# What is a balmoral shoe? ...



## speedmaster (May 27, 2008)

And what is a blucher? Thanks for cutting this newbie some slack, I'm still not clear on the differences between an oxford and a derby. :icon_smile_big:


----------



## medwards (Feb 6, 2005)

The oft-noted challenge is that Americans and British participants on this Forum use the same terms to mean different things. In British usage, an *oxford* is a closed-throated shoe with a laced front. This is what Americans call a *Balmoral* or (*bal*). Here's the classic image:

https://img201.imageshack.us/my.php?image=img0177yf1.jpg

https://img252.imageshack.us/my.php?image=chelsea400as2.jpg

On the other hand, Americans tend to use the term *oxford* to mean virtually any lace-up shoe while in the classic British sense a *Balmoral* is a specific type of oxford with its seam running horizontally along its sides, like this:

https://img18.imageshack.us/my.php?image=img0443k.jpg

The shoes that Americans on this Forum generally say are *bluchers* are termed *derby* shoes in the UK and are identifiable by their open throat front over the instep like this:

https://img136.imageshack.us/my.php?image=derby9kk.jpg

Traditionally, balmorals/oxfords have been town shoes and appropriate (in the right colours of course) for wearing with business suits while derby/bluchers have been their more informal brethren more suitable for country and casual wear. However, this topic has been discussed many times on this Forum and there is certainly a large contingent that finds derby/bluchers perfectly acceptable for town wear, particularly in the US. Moreover, as has been often noted, there is a continuum of formality within each genre and whether a particular shoe fits the occasion may well depend on that specific shoe's styling, construction, leather, colour, finish and related details.
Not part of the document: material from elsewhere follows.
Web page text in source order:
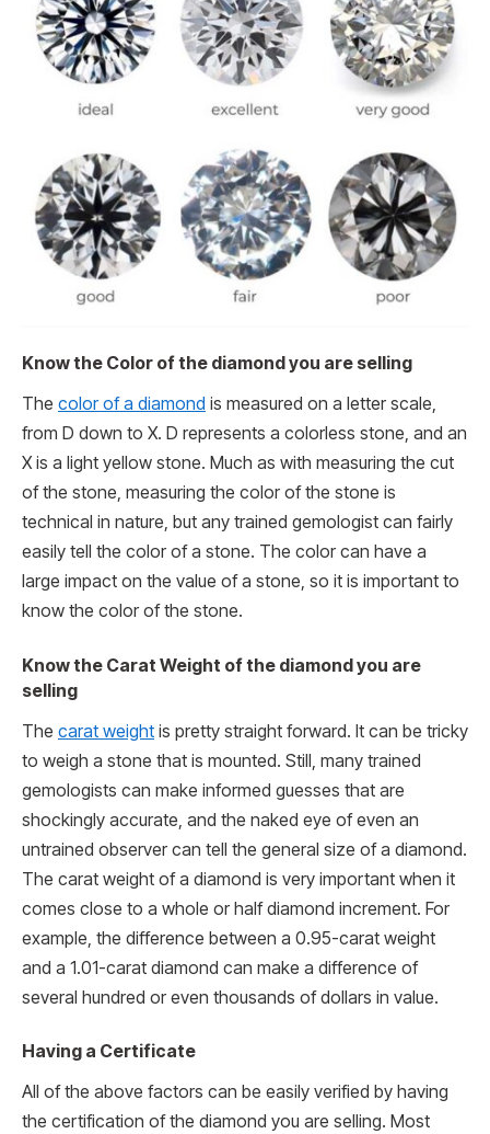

https://askandyaboutclothes.com/community/showthread.php?t=64785


----------



## Flanderian (Apr 30, 2008)

I think that's a superb explanation, thank you. And while I thought I knew what all the terms meant, I didn't know that the British use of the term balmoral referred to a particular type of oxford. (And by the way, the shoe in the photo used as an example is gorgeous!)


----------



## Spence (Feb 28, 2006)

For goodness sakes use the SEARCH man!

-spence


----------



## Francisco D'Anconia (Apr 18, 2007)

Spence said:


> For goodness sakes use the SEARCH man!
> 
> -spence


^ Indeed, a search would have revealed this thread: Balmorals and Bluchers - Shoes 101 that includes an earlier publicaton of Medwards's post in this thread. But cut a tyro some slack. This isn't SF.
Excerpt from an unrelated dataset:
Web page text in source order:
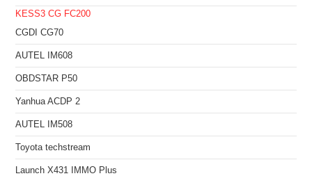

While _not_ endorsing Tom James, they do have an excellent explanation of the differences between the oxford/balmoral and derby/blucher in their Virtual Valet - it's both verbal and graphic....
















--^ Derby/Blucher ^ ---------------- ^ Oxford/Balmoral ^ --

In a *blucher*, the "quarters" (the part that begins at the laces) flap open, giving extra room at the instep.
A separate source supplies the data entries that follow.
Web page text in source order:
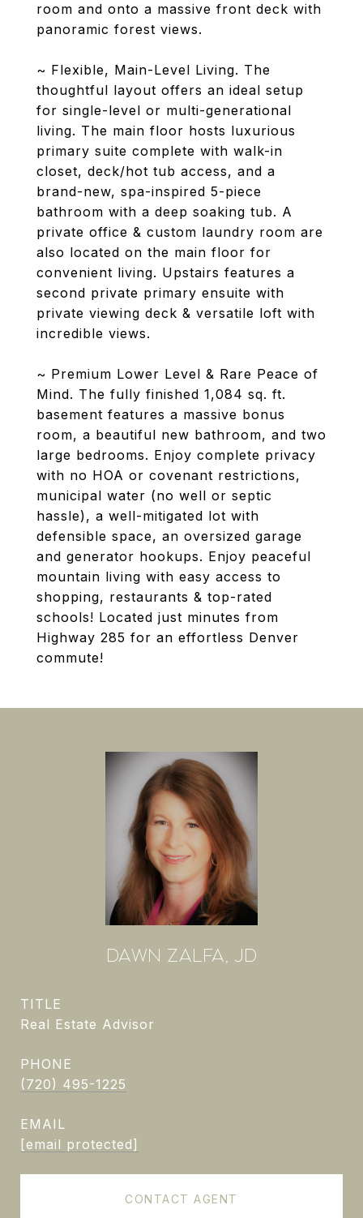
room and onto a massive front deck with
panoramic forest views.
~ Flexible, Main-Level Living. The
thoughtful layout offers an ideal setup
for single-level or multi-generational
living. The main floor hosts luxurious
primary suite complete with walk-in
closet, deck/hot tub access, and a
brand-new, spa-inspired 5-piece
bathroom with a deep soaking tub. A
private office & custom laundry room are
also located on the main floor for
convenient living. Upstairs features a
second private primary ensuite with
private viewing deck & versatile loft with
incredible views.
~ Premium Lower Level & Rare Peace of
Mind. The fully finished 1,084 sq. ft.
basement features a massive bonus
room, a beautiful new bathroom, and two
large bedrooms. Enjoy complete privacy
with no HOA or covenant restrictions,
municipal water (no well or septic
hassle), a well-mitigated lot with
defensible space, an oversized garage
and generator hookups. Enjoy peaceful
mountain living with easy access to
shopping, restaurants & top-rated
schools! Located just minutes from
Highway 285 for an effortless Denver
commute!
DAWN ZALFA, JD
TITLE
Real Estate Advisor
PHONE
(720) 495-1225
EMAIL
[email protected]
CONTACT AGENT

In a *balmoral*, the quarters meet evenly with no flap.


----------



## speedmaster (May 27, 2008)

Thanks VERY much, guys! And Spence, I'll be better about the search. ;-)


----------



## Mannix (Nov 24, 2008)

Francisco D'Anconia said:


> ^ Indeed, a search would have revealed this thread: Balmorals and Bluchers - Shoes 101 that includes an earlier publicaton of Medwards's post in this thread. But cut a tyro some slack. *This isn't SF.*
> 
> While _not_ endorsing Tom James, they do have an excellent explanation of the differences between the oxford/balmoral and derby/blucher in their Virtual Valet - it's both verbal and graphic....
> 
> ...


+1, there are some real asses on SF.


----------